Please reproduce the entries below exactly, starting at the first line and ending with the line that holds "Last edited: 2023-03-30".

DATA SUPPLIED Block Start

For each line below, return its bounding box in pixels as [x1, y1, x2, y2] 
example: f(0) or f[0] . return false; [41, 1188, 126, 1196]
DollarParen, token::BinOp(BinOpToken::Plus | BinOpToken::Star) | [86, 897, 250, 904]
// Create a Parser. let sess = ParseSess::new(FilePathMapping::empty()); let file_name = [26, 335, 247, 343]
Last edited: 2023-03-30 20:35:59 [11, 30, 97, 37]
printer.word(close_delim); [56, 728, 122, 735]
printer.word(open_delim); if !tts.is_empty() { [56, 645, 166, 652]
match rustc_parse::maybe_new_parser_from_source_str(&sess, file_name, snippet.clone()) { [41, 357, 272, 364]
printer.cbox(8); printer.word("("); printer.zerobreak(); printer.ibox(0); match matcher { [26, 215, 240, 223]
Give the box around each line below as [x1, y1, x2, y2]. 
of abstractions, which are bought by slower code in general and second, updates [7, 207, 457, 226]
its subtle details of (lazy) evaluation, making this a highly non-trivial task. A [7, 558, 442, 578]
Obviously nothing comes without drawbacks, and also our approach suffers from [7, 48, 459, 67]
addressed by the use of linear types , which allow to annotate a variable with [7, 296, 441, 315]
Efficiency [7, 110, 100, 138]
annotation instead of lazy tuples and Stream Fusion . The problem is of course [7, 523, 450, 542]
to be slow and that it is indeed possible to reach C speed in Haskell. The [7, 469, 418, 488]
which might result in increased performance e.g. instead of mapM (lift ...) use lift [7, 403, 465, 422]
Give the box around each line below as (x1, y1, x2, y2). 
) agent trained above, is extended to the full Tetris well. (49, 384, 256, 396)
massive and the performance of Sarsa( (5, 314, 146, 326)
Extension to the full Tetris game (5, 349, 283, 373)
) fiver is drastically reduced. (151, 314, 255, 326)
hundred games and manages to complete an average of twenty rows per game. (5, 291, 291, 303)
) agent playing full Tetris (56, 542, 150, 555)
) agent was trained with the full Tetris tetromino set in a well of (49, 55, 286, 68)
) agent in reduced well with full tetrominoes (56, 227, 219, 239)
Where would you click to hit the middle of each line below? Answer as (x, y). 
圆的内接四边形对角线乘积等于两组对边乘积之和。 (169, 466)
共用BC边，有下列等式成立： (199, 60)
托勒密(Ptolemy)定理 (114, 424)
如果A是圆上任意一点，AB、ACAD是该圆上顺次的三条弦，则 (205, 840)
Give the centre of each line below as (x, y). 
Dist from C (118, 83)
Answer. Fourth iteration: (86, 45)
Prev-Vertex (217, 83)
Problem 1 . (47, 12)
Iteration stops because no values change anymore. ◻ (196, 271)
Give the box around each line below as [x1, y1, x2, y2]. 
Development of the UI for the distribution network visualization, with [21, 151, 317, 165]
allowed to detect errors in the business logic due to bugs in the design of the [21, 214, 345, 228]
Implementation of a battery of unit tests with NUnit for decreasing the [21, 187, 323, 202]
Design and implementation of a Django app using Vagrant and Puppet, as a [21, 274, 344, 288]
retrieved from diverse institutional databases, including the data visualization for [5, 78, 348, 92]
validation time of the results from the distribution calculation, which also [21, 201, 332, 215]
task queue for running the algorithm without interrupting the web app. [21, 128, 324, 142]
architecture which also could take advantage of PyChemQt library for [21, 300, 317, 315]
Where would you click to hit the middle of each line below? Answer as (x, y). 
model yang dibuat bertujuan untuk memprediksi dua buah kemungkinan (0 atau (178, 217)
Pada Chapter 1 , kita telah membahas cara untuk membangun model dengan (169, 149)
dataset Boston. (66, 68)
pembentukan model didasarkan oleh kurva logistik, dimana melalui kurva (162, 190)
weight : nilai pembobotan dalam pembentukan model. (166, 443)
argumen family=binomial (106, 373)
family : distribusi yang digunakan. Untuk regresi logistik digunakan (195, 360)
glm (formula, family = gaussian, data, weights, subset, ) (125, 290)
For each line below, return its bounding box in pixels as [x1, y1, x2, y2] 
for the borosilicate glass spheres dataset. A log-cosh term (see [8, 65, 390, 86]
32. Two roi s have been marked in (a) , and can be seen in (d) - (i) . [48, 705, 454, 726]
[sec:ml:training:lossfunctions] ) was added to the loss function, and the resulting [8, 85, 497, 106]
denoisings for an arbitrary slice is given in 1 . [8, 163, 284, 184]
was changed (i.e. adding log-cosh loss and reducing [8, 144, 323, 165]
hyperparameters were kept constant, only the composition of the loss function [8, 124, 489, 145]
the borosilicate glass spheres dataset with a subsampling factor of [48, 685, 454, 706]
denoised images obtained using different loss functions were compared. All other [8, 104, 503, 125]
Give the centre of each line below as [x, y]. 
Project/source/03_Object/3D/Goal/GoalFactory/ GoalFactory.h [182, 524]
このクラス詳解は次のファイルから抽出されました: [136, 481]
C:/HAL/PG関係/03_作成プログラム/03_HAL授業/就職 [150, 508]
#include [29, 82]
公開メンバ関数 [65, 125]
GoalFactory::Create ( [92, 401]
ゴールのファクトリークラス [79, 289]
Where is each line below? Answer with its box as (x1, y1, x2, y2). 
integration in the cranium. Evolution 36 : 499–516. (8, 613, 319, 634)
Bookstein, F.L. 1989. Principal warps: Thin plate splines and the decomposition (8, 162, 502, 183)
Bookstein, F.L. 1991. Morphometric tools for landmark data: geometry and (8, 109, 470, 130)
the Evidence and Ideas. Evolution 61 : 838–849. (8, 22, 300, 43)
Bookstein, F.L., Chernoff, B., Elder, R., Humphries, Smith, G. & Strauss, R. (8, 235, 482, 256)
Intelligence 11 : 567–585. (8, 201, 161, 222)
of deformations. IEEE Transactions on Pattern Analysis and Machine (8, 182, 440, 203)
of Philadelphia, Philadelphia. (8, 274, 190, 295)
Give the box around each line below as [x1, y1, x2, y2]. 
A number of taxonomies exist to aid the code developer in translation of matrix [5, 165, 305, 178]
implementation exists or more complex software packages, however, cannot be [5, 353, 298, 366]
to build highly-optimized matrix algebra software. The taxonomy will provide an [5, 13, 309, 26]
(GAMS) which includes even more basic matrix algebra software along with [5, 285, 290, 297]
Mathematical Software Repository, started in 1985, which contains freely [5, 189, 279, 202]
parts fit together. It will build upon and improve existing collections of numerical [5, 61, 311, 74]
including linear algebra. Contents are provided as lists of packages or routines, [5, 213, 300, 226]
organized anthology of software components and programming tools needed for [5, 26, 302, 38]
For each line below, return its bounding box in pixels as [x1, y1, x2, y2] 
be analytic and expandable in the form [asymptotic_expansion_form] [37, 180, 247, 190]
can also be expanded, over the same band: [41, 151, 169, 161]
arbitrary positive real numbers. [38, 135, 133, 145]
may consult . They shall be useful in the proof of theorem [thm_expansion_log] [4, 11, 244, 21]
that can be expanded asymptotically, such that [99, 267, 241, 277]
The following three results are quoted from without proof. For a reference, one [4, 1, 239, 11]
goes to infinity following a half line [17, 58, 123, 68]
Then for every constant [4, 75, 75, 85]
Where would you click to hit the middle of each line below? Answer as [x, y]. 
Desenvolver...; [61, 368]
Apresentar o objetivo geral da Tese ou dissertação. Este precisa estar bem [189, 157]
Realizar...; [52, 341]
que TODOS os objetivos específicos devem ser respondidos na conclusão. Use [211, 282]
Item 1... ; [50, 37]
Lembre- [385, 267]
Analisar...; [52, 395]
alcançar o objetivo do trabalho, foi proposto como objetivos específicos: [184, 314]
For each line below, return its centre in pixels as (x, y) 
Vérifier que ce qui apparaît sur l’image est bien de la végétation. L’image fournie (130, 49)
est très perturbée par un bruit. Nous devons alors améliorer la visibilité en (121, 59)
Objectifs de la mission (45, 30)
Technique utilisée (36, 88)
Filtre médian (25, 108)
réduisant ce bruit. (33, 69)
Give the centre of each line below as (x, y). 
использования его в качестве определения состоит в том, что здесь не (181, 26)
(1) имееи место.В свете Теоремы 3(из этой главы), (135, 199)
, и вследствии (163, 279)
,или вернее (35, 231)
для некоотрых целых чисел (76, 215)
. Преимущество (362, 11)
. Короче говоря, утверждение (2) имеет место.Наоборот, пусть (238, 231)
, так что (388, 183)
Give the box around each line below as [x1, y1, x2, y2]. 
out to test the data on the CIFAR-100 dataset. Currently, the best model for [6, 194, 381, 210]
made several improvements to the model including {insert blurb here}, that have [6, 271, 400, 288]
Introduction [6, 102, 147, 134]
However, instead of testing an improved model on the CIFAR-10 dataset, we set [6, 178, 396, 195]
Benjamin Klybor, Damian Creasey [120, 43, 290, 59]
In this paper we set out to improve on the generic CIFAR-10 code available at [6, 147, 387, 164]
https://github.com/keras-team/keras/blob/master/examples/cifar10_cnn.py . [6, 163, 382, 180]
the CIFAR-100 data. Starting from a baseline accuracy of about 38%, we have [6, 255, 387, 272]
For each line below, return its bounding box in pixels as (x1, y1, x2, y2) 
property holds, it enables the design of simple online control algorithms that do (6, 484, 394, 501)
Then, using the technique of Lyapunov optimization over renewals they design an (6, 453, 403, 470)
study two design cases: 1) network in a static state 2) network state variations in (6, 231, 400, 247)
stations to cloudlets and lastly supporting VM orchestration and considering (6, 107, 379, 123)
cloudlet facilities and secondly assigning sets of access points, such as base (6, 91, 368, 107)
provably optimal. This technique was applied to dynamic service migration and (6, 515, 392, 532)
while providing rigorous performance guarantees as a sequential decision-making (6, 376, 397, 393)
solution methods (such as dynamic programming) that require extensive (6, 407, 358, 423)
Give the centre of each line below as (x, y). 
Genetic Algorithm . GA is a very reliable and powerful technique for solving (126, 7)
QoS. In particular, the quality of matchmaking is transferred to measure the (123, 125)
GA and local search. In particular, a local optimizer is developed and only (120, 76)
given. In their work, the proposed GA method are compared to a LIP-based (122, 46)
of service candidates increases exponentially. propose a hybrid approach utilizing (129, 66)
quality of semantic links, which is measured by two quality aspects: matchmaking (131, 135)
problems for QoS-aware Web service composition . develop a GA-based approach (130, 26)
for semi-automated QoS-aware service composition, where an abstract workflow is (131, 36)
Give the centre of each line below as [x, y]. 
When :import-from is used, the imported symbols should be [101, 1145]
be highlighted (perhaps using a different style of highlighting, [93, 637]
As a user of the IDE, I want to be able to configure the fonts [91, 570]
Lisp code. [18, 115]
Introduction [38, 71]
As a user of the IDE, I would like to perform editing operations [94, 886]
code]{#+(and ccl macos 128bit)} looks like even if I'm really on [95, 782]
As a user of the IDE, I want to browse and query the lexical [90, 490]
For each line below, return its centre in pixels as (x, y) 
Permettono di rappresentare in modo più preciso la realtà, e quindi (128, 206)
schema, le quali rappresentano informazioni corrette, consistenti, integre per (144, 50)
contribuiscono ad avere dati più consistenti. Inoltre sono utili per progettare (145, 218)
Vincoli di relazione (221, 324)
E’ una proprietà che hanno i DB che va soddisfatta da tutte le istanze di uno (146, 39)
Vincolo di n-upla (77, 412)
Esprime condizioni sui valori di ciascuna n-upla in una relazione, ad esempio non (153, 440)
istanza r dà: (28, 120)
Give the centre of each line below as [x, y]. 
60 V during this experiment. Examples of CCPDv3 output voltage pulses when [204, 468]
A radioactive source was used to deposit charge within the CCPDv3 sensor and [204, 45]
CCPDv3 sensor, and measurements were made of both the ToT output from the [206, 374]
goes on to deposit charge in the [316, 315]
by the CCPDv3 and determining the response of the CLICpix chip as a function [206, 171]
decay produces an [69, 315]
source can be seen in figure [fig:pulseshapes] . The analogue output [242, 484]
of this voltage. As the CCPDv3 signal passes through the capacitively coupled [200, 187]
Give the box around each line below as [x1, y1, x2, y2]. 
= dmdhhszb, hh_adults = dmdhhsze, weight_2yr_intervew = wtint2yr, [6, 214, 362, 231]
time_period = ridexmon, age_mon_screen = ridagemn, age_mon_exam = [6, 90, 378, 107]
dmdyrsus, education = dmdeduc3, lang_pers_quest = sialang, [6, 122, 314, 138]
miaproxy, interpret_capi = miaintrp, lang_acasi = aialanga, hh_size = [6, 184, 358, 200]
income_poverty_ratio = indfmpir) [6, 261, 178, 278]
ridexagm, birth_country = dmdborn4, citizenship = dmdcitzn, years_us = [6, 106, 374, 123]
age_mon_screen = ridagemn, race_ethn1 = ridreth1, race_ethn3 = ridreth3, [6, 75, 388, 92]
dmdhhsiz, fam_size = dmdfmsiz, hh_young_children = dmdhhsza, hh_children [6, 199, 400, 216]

DATA SUPPLIED Block End

→ ANSWER SECTION:
For each line below, return its bounding box in pixels as [x1, y1, x2, y2] 
example: f(0) or f[0] . return false; [41, 1188, 126, 1196]
DollarParen, token::BinOp(BinOpToken::Plus | BinOpToken::Star) | [86, 897, 250, 904]
// Create a Parser. let sess = ParseSess::new(FilePathMapping::empty()); let file_name = [26, 335, 247, 343]
Last edited: 2023-03-30 20:35:59 [11, 30, 97, 37]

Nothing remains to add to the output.